Communication Builds Our Community

Theatre Review: "Ripcord" Offers an Evening of Entertaining Fun

Competitive Roommates Offer a New Twist on the Odd Couple

An evening of often hilarious one-upmanship between roommates with a dash of Halloween flair is the basis of plenty of great gags as Lake Wales Little Theater (LWLT) presents "Ripcord," a comedy by David Lindsay-Abaire about learning to live with others despite perceived differences. Set in a senior living facility, the play features some atypical competition between roommates.

Resident Abby Binder, played by Dorinda Morrison-Garrard, is a grouchy woman who seems to prefer the company of her plants. She complains about her roommate, Marilyn Dunn, played by Alicia Bush. Dunn is in return cheerful, talkative, and liked by everyone at the facility.

When another room becomes available, Abby is at first glad she will have the room to herself again, but Marilyn has no plans to move out.
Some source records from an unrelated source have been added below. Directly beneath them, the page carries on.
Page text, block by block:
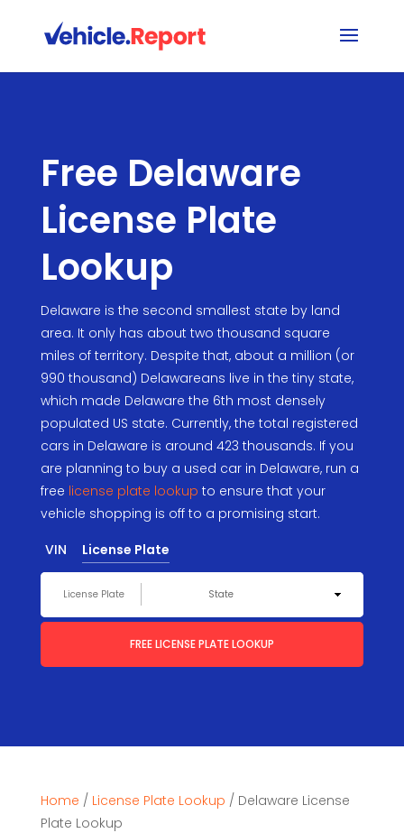
Free Delaware
License Plate
Lookup
Delaware is the second smallest state by land
area. It only has about two thousand square
miles of territory. Despite that, about a million (or
990 thousand) Delawareans live in the tiny state,
which made Delaware the 6th most densely
populated US state. Currently, the total registered
cars in Delaware is around 423 thousands. If you
are planning to buy a used car in Delaware, run a
free license plate lookup to ensure that your
vehicle shopping is off to a promising start.
VIN
License Plate
FREE LICENSE PLATE LOOKUP
Home / License Plate Lookup / Delaware License
Plate Lookup

Her opportunity to force the matter comes when Scotty (Brent Ours), a caregiver at the facility, invites the residents to a haunted house he's acting in.
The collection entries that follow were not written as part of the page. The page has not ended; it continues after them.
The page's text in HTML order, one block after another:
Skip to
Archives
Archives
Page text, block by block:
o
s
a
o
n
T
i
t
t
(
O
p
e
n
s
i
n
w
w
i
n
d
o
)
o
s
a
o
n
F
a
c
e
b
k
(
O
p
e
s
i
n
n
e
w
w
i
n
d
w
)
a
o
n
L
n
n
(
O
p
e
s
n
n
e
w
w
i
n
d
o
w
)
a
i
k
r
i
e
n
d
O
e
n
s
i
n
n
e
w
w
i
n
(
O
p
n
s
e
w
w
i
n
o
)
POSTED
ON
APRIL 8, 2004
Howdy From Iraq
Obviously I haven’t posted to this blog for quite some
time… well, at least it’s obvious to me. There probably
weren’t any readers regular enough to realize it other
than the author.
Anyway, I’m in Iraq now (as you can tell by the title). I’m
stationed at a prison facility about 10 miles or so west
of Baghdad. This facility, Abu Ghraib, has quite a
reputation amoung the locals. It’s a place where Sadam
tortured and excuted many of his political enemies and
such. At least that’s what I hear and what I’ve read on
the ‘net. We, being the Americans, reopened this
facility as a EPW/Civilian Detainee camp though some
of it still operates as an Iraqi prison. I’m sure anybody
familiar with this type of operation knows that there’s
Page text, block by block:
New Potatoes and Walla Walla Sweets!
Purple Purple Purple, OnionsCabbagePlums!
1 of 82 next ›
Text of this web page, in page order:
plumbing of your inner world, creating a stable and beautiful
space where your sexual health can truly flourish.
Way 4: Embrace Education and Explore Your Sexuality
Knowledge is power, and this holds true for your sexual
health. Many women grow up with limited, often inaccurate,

Marilyn offers Abby a bet. After first refusing, she sees it as her chance to be rid of Marilyn once and for all, and agrees on the condition that, if she loses, Marilyn must move out.
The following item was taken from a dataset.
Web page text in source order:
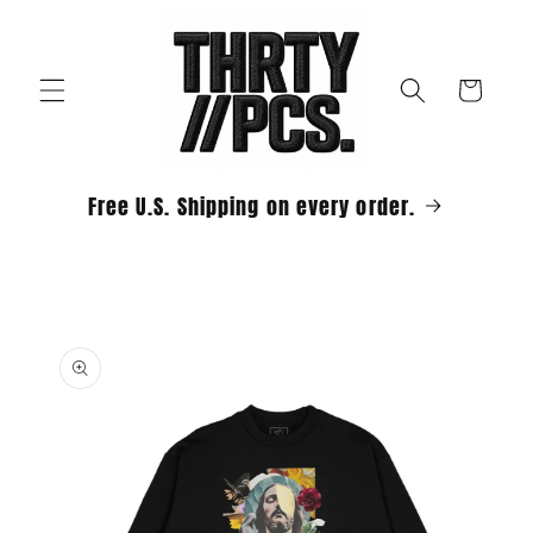
Cart
Free U.S. Shipping on every order.

As the ladies make their best attempts to be first to win the bet, nothing is off limits. Marilyn even enlists her family Colleen, played by Nikki Buron, Derick, played by Wade Altman, and Lewis, played by Ian Elliot, to help her win. As each attempt becomes more extravagant than the next, you'll be on the edge of your seat anticipating what each of them have up their sleeves.

The performances by Morrison-Garrard and Bush are spot on for their characters and really seem like an extension of themselves. When the two argue, it seems as if they practiced living with one another. That makes the storyline feel authentic. It was also fitting that Ours' character was branching out into acting on the side while he had a “typical” day job .

If the overall storyline isn’t funny enough to make you chuckle, you’ll certainly get a kick out of the innuendos and one-liners embedded throughout, mostly at Derick’s expense. However, comedy isn’t the only thing this story has to offer. The dramatic dialog between Morrison-Garrard and Elliot’s secondary character, Benjamin, will leave you on the verge of tears.

The play is directed by Susan Saylor Raesley and Karen Fewell, who also makes a special appearance in the show while also acting as stage manager. The performance can be seen on Fridays and Saturdays at 7:30 pm, and Sundays at 2 pm through January 30. Tickets are $20 for adults and $14 for students, and may be purchased online at any time at www., or at the box office, 411 N. 3rd St., on Wednesdays between 10 am and 2 pm.